▶ [Dataset records]
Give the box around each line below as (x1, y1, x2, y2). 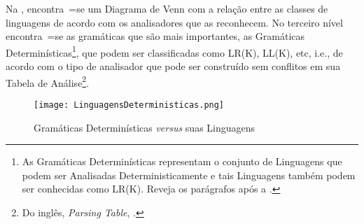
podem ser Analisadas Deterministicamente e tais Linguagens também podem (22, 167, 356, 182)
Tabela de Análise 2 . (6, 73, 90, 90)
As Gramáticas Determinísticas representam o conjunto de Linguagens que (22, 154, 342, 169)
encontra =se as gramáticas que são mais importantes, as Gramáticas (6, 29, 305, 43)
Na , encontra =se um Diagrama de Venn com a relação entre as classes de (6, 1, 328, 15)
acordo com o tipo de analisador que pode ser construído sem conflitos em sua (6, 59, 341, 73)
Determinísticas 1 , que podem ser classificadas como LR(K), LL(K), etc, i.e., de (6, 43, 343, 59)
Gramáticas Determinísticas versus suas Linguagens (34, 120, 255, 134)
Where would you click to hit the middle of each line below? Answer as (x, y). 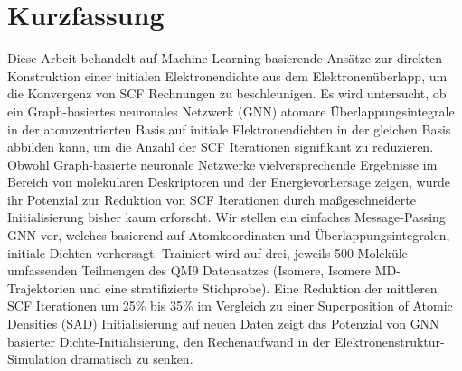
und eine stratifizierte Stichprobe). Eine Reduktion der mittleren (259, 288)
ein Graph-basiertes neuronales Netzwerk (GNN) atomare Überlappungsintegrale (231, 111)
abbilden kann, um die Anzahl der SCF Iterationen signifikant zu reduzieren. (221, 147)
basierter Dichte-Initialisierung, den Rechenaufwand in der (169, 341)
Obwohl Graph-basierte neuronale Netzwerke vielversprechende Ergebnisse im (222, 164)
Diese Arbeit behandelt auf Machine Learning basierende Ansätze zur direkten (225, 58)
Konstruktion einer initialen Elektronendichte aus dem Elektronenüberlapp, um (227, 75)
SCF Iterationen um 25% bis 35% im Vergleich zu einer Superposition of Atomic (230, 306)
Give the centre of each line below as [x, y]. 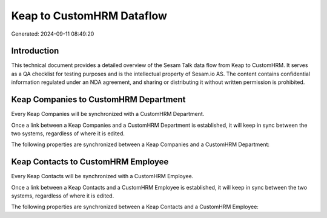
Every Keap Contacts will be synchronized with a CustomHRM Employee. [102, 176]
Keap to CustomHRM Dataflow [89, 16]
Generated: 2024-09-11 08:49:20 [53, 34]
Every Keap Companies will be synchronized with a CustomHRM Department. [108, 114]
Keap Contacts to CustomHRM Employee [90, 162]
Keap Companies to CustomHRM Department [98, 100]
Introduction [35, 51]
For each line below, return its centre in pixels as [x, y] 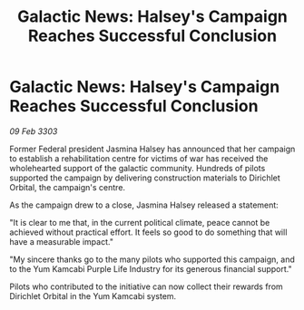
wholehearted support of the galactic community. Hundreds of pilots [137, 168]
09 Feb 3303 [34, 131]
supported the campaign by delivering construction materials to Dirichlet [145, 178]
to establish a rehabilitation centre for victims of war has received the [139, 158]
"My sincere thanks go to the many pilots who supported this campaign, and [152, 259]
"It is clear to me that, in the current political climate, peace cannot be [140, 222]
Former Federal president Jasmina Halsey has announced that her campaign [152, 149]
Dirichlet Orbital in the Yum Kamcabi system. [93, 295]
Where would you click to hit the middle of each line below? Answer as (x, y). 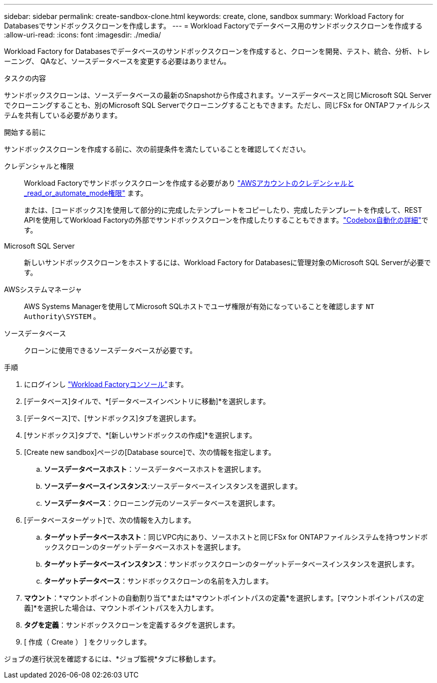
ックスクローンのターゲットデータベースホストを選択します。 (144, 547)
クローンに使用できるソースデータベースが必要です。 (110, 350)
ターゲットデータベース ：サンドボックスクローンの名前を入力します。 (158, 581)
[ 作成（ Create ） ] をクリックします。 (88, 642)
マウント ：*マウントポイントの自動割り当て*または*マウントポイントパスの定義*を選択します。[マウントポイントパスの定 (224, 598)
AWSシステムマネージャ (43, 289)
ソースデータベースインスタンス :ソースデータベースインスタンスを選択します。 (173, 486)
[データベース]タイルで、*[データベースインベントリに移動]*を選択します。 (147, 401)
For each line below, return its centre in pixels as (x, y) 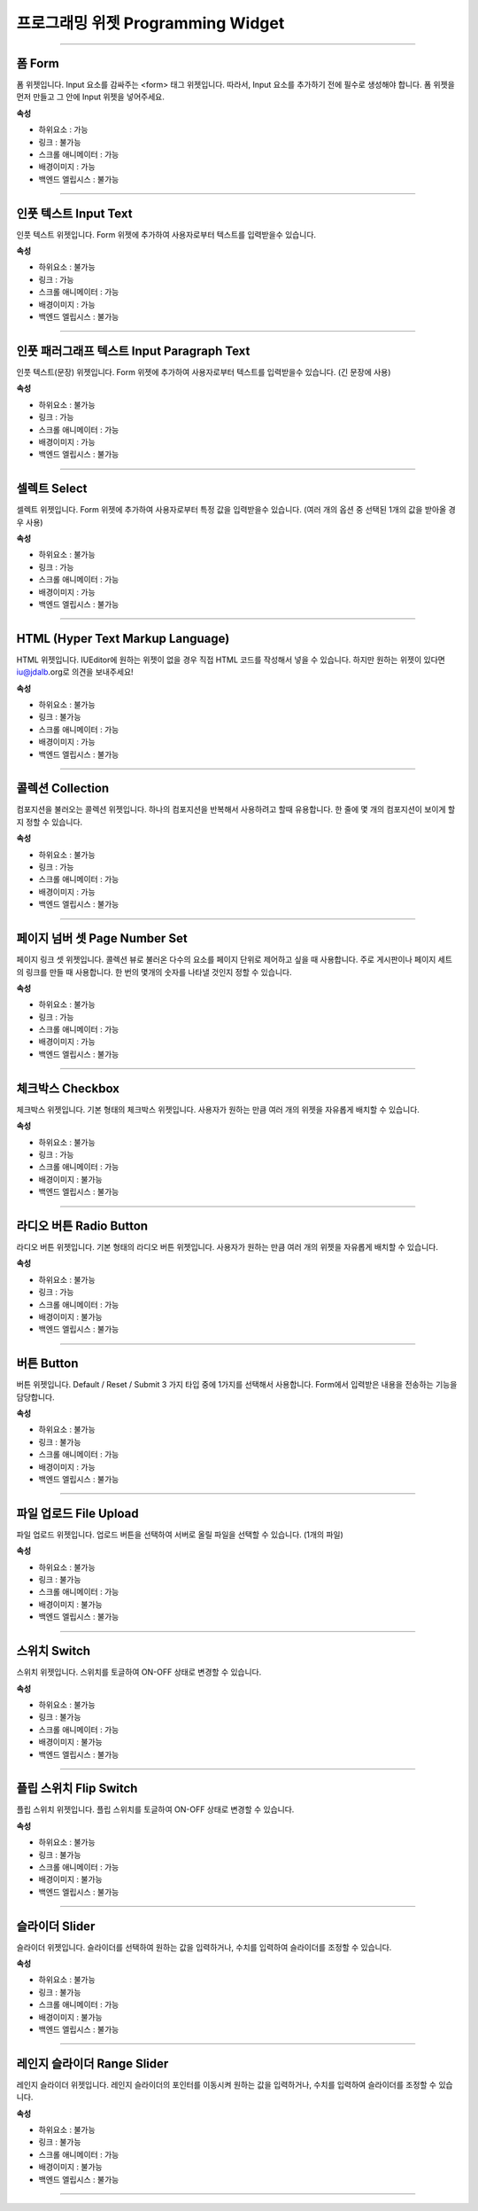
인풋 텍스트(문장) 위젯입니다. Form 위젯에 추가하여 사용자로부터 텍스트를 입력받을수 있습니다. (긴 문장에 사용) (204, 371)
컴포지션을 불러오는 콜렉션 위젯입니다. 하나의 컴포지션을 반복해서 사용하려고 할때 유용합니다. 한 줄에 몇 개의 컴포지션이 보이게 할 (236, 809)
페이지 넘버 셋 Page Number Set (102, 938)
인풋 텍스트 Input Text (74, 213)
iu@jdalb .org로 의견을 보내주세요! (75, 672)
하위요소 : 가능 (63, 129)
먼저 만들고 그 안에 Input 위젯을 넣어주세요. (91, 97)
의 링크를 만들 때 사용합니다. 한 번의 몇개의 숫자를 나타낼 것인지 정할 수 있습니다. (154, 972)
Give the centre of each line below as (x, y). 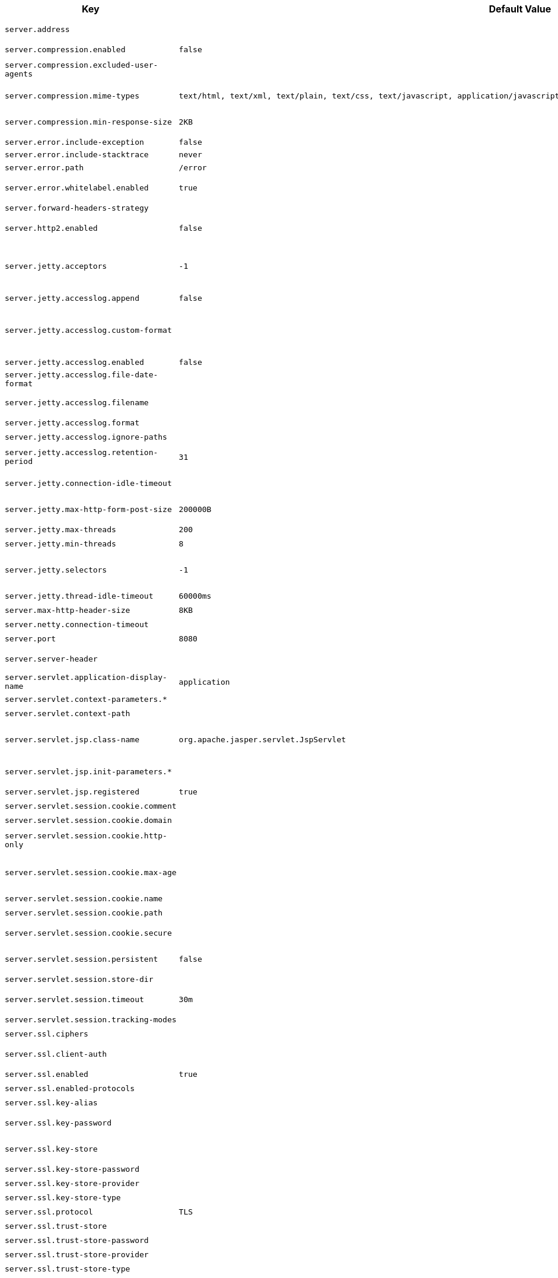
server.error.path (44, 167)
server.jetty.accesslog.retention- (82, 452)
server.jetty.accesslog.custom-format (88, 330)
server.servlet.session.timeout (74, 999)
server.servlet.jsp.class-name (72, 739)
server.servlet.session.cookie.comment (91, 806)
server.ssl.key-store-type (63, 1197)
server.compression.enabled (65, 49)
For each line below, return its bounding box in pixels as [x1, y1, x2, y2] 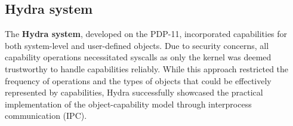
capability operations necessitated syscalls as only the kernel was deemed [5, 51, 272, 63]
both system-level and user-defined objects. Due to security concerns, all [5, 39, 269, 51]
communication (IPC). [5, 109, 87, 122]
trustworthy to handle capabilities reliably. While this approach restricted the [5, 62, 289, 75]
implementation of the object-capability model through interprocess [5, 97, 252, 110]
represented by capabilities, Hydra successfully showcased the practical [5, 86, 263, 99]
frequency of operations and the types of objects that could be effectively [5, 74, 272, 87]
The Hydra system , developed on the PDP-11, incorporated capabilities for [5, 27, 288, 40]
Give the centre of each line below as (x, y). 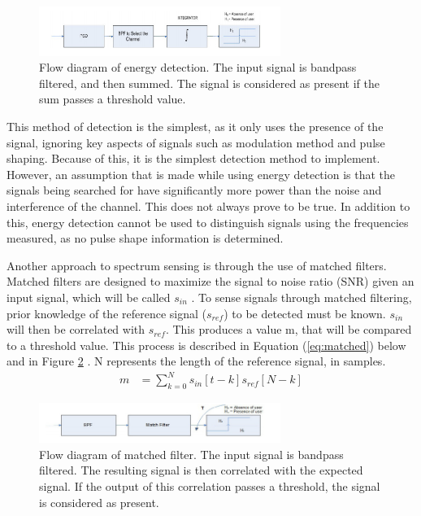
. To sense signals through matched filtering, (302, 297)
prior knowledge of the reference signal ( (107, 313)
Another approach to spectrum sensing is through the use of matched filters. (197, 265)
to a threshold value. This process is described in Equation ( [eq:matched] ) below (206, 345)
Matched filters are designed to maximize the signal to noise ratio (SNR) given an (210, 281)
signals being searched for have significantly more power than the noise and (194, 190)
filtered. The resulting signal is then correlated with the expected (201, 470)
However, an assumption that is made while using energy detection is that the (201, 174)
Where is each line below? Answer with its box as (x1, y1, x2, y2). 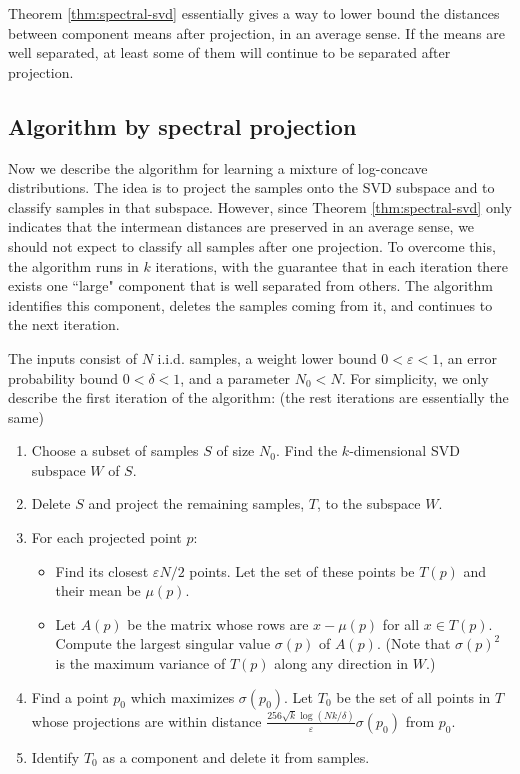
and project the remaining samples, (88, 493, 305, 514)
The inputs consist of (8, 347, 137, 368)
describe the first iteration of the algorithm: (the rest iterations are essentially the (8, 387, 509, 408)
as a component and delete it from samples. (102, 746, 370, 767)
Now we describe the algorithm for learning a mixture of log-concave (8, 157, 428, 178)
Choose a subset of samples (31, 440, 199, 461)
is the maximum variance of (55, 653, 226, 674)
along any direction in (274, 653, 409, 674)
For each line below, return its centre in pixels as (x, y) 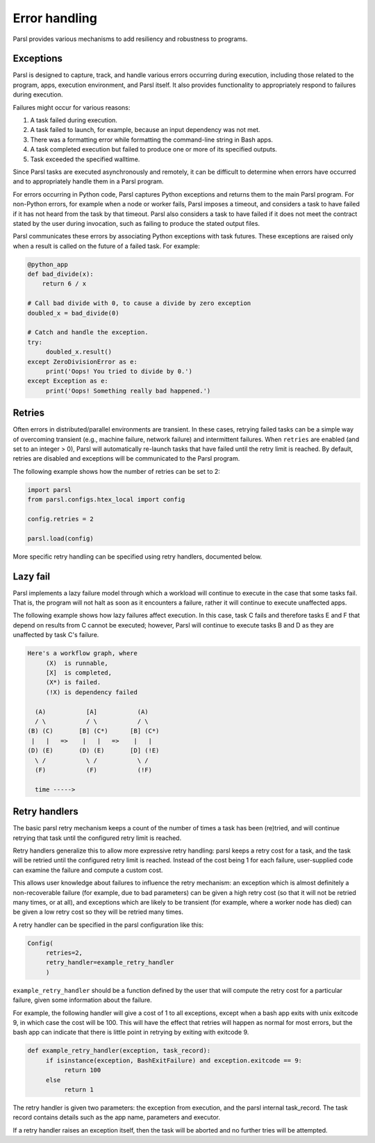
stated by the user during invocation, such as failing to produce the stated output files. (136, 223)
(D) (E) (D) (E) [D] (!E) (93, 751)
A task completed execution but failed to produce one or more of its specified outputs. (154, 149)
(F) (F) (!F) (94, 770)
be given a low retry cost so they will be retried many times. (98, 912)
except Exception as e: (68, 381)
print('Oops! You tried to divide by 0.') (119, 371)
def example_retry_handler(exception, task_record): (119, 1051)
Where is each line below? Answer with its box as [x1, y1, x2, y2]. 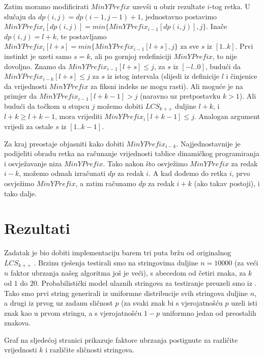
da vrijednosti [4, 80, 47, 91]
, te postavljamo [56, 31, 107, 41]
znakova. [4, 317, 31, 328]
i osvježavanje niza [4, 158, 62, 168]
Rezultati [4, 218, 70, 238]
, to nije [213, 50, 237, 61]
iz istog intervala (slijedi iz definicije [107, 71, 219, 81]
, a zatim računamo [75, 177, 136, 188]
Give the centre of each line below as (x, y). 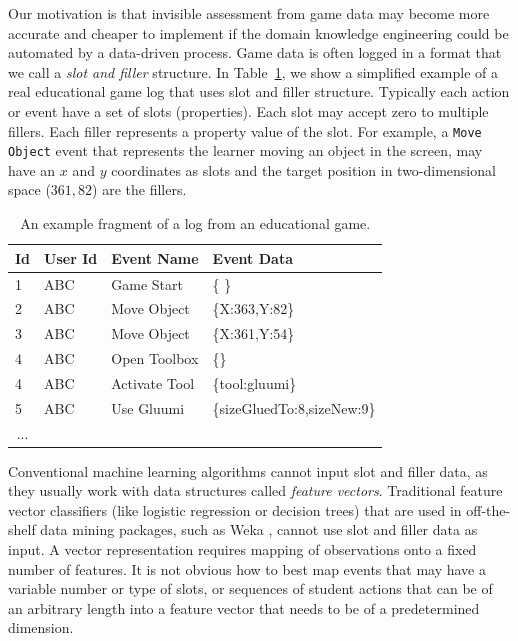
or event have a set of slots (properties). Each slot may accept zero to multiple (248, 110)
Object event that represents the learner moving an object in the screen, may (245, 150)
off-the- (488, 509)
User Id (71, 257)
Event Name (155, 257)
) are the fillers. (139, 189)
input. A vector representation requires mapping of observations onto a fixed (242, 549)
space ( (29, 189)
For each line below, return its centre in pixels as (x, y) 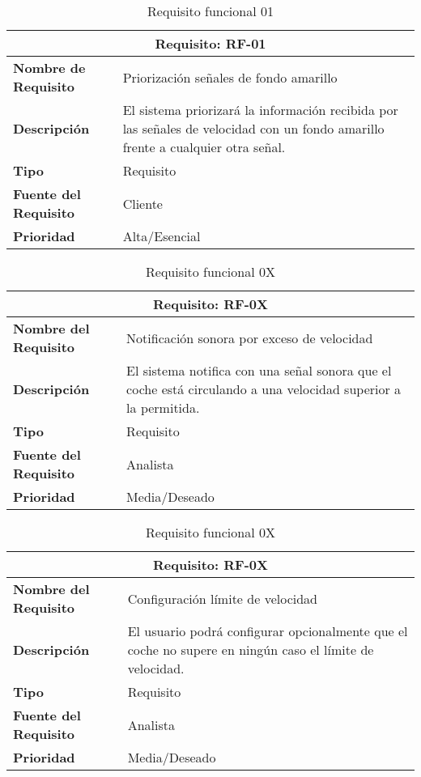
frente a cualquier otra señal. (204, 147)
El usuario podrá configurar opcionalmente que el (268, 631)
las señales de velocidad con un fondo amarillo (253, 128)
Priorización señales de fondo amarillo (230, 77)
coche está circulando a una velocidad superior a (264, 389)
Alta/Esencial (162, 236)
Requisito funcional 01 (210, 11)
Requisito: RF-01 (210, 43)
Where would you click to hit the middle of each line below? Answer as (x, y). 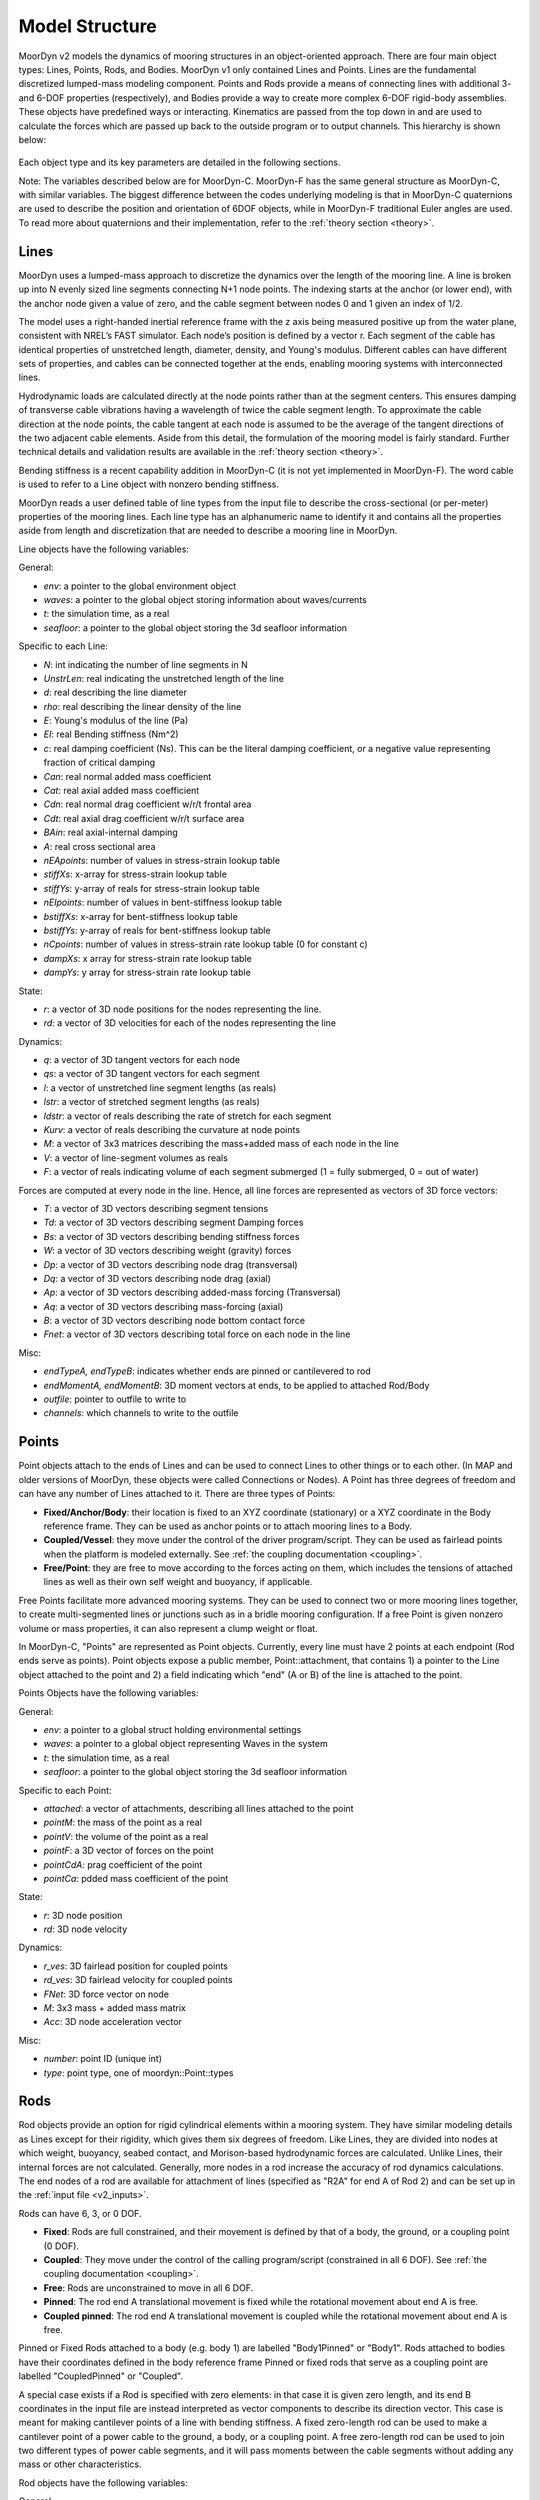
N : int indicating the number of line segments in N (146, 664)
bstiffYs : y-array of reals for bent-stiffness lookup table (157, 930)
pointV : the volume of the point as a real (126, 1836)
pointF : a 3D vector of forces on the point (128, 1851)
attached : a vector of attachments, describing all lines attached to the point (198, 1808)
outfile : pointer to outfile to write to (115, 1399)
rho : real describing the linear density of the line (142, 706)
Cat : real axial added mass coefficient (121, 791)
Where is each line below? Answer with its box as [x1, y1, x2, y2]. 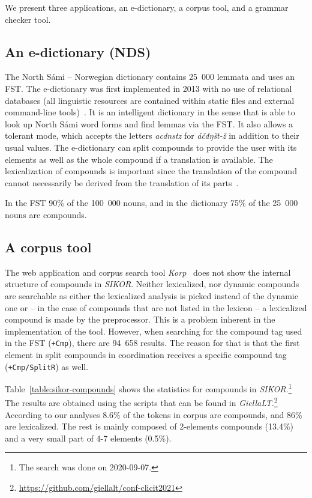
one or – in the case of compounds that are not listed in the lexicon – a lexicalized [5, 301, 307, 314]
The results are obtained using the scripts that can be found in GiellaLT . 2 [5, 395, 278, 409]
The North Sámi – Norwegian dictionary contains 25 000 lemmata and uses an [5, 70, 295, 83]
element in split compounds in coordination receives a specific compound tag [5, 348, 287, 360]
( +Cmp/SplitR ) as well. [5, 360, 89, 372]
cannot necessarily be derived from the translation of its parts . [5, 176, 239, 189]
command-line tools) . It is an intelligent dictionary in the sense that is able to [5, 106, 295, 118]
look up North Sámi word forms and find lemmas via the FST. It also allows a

▶ [YOUR INSTRUCTIONS]
If a line in the data above contains the string "위젯입니다", count it; then state only the total.

▶ [FINISHED TASK]
2